Failures in credit-rating and securitization transformed bad mortgages into toxic financial assets (factor 4). Securitizers lowered the credit quality of the mortgages they securitized, credit-rating agencies erroneously rated these securities as safe investments, and buyers failed to look behind the ratings and do their own due diligence. Managers of many large and midsize financial institutions amassed enormous concentrations of highly correlated housing risk (factor 5), and they amplified this risk by holding too little capital relative to the risks and funded these exposures with short-term debt (factor 6). They assumed such funds would always be available. Both turned out to be bad bets.
These risks within highly leveraged, short-funded financial firms with concentrated exposure to a collapsing asset class led to a cascade of firm failures. The losses spread in two ways. Some firms had large counterparty credit risk exposures, and the sudden and disorderly failure of one firm risked triggering losses elsewhere. We call this the risk of contagion (factor 7). In other cases, the problem was a common shock (factor 8). A number of firms had made similar bad bets on housing, and thus unconnected firms failed for the same reason and at roughly the same time.

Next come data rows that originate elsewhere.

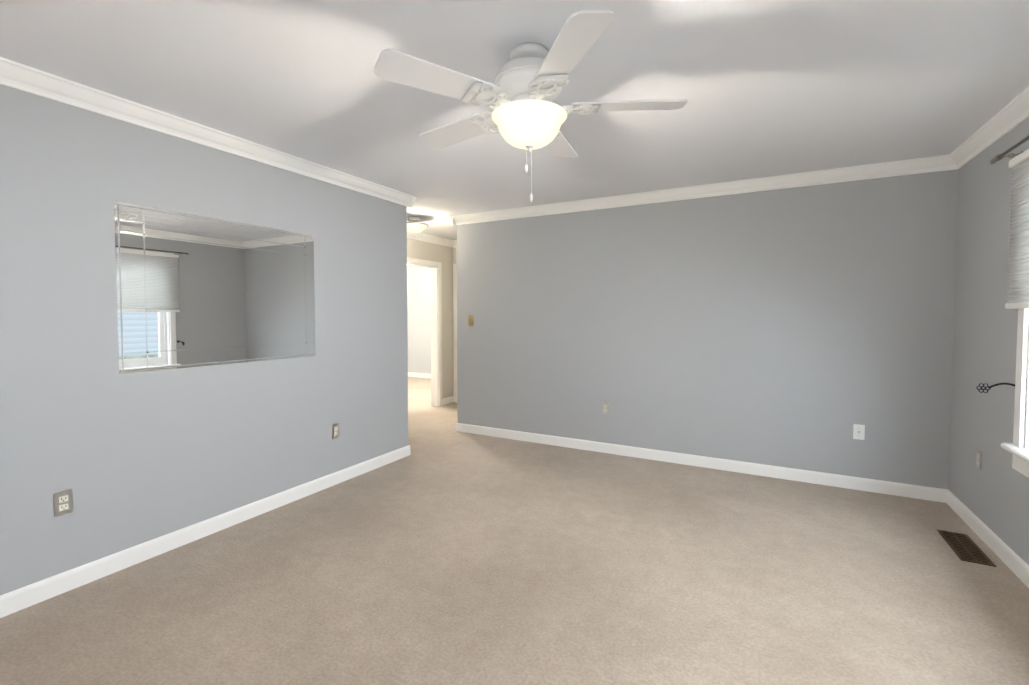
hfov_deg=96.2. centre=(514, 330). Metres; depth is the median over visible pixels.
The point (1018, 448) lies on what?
window
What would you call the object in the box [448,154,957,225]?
crown molding
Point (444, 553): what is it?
floor
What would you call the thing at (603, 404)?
outlet
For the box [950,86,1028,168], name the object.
crown molding
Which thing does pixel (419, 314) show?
wall
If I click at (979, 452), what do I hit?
outlet
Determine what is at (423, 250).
wall
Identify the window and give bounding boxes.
[1001,302,1028,477]
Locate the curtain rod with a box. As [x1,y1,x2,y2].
[989,135,1028,163]
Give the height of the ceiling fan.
0.602 m
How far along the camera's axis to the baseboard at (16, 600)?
2.62 m
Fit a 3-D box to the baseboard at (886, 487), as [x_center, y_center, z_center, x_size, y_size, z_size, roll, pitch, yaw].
[1.208,1.146,4.295,4.267,0.095,0.014,1,2,28]
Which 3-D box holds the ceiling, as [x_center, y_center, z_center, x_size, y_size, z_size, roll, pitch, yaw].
[-0.891,-1.300,4.341,8.684,0.100,9.000,1,2,28]
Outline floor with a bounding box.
[0,377,1028,684]
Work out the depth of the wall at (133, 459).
2.51 m
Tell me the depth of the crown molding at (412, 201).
4.30 m
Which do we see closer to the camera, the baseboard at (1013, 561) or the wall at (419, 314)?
the baseboard at (1013, 561)
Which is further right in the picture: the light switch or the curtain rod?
the curtain rod
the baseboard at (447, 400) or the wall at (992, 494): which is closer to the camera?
the wall at (992, 494)
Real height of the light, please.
0.171 m
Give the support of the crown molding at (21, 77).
attached to the wall at (133, 459)
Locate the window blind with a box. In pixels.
[1005,149,1028,308]
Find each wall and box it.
[0,84,407,594]
[407,238,452,398]
[407,266,430,373]
[453,247,456,395]
[457,169,958,488]
[949,118,1028,564]
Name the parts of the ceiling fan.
blade, blade, pull chain, motor, lamp shade, pull chain, blade, blade, blade
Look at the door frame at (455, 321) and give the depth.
6.99 m
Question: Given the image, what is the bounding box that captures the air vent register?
[937,529,995,566]
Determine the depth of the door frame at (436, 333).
6.72 m
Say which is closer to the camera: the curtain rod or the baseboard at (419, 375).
the curtain rod
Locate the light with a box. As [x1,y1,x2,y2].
[407,217,428,232]
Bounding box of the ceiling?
[0,0,1028,239]
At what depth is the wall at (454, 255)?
6.98 m
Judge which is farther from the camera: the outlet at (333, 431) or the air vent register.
the outlet at (333, 431)
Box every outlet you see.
[53,489,72,516]
[332,423,338,438]
[602,402,608,413]
[976,449,981,469]
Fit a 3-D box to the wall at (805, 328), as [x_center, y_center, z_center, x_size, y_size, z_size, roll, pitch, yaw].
[1.325,-0.026,4.268,4.434,2.440,0.120,1,2,28]
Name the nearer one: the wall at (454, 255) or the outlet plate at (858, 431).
the outlet plate at (858, 431)
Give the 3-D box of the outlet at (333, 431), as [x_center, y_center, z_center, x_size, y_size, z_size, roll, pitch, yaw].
[-1.409,0.796,3.642,0.005,0.115,0.070,1,2,28]
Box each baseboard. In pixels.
[0,445,410,617]
[408,372,430,377]
[442,396,453,404]
[456,423,948,502]
[946,490,1028,587]
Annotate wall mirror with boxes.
[114,201,314,373]
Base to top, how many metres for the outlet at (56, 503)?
0.115 m
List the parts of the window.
casing, frame
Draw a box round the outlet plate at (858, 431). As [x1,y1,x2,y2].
[853,424,864,439]
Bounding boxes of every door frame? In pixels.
[407,257,441,405]
[453,264,456,402]
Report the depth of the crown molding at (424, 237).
6.46 m
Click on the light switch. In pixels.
(470, 320)
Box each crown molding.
[0,57,416,207]
[406,197,416,206]
[407,231,453,247]
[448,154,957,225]
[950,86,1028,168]
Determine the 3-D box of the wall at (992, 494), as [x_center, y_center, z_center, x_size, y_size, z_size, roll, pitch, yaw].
[1.958,0.088,0.967,0.180,2.440,5.330,1,2,28]
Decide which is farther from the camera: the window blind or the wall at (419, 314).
the wall at (419, 314)
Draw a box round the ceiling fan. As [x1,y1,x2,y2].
[374,10,686,201]
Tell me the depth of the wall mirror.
2.78 m
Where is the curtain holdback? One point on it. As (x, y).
(991, 386)
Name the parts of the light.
lamp shade
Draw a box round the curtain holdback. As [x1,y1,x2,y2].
[976,383,1014,392]
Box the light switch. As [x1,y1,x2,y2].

A rapid succession of 10 firm failures, mergers and restructurings in September 2008 caused a financial shock and panic (factor 9). Confidence and trust in the financial system evaporated, as the health of almost every large and midsize financial institution in the U.S. and Europe was questioned. The financial shock and panic caused a severe contraction in the real economy (factor 10).
We agree with our colleagues that individuals across the financial sector pursued their self-interest first, sometimes to the detriment of borrowers, investors, taxpayers and even their own firms. We also agree that the mountain of government programs supporting the housing market produced distorted investment incentives, and that the government’s implicit support of Fannie Mae and Freddie Mac was a ticking time bomb.
But it is dangerous to conclude that the crisis would have been avoided if only we had regulated everything a lot more, had fewer housing subsidies, and had more responsible bankers. Simple narratives like these ignore the global nature of this crisis, and promote a simplistic explanation of a complex problem. Though tempting politically, they will ultimately lead to mistaken policies.
Mr. Thomas is a former Republican congressman from California. Mr. Hennessey served as director of the White House National Economic Council in 2008. Mr. Holtz-Eakin is a former director of the Congressional Budget Office.